- **What the task asks**: Return each line of the entries that holds the string "your".

BEGIN Records shown

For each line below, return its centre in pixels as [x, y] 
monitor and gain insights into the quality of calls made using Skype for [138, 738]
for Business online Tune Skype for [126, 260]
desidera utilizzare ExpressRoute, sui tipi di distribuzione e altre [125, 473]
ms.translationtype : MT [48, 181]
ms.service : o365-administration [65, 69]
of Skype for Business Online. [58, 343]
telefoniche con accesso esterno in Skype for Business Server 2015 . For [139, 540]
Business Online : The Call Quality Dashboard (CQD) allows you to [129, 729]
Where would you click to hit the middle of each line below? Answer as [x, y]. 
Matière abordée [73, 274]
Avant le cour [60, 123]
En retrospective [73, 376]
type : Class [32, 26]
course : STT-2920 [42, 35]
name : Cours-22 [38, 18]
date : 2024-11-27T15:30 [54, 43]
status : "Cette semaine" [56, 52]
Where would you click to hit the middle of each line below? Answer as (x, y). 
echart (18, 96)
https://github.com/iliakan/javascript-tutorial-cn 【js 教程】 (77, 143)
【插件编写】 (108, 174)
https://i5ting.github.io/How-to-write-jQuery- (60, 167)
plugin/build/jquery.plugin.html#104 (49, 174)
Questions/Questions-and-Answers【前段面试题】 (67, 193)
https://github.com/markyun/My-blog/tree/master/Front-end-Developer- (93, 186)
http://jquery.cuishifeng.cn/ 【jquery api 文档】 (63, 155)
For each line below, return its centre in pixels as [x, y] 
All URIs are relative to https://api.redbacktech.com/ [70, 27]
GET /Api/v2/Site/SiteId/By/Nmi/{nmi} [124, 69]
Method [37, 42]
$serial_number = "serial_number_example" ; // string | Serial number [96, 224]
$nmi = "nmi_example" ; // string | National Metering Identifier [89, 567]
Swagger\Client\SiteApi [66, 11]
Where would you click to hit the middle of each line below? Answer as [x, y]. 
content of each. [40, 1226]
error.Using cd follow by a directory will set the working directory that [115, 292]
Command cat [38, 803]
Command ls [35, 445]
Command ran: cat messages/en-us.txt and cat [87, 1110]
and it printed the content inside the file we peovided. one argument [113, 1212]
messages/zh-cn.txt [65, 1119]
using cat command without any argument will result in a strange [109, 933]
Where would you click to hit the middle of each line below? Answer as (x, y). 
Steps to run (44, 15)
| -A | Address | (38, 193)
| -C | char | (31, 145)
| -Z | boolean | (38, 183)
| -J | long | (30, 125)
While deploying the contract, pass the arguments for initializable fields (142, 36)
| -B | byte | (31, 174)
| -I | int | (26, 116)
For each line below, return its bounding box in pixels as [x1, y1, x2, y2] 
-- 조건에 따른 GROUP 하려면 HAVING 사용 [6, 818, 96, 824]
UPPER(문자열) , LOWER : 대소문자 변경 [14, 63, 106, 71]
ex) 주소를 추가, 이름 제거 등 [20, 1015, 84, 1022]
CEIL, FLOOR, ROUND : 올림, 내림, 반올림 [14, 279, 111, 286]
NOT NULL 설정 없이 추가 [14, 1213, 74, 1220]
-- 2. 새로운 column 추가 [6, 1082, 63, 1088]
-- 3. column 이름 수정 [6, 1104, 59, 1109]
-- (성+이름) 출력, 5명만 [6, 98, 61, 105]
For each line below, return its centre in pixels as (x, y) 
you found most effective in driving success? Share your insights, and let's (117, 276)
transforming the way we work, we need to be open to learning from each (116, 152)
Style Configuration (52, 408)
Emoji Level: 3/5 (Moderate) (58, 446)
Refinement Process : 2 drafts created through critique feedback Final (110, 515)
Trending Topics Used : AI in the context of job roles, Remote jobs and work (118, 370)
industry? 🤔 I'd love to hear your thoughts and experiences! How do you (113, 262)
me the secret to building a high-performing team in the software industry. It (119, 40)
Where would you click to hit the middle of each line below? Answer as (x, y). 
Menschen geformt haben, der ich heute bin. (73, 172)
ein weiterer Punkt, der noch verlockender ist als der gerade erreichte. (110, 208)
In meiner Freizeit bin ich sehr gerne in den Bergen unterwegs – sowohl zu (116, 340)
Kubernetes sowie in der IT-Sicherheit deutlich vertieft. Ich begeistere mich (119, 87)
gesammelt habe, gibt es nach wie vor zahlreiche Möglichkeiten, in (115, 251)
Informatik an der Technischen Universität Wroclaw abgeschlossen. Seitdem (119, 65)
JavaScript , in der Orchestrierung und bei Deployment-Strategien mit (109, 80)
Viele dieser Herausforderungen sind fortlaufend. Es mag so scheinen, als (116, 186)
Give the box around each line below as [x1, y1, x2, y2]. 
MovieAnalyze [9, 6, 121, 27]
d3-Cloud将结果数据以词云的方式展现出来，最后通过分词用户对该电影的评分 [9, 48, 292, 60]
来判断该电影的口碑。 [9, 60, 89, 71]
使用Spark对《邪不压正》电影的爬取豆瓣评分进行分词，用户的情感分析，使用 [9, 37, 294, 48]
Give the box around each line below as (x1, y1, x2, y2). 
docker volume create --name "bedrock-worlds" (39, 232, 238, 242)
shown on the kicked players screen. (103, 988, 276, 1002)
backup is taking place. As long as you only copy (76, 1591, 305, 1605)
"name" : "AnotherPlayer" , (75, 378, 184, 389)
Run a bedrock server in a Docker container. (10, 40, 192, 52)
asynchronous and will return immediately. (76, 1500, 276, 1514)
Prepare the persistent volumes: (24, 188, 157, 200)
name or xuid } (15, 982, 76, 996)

END Records shown

- **Solution to the problem**:
you found most effective in driving success? Share your insights, and let's (117, 276)
industry? 🤔 I'd love to hear your thoughts and experiences! How do you (113, 262)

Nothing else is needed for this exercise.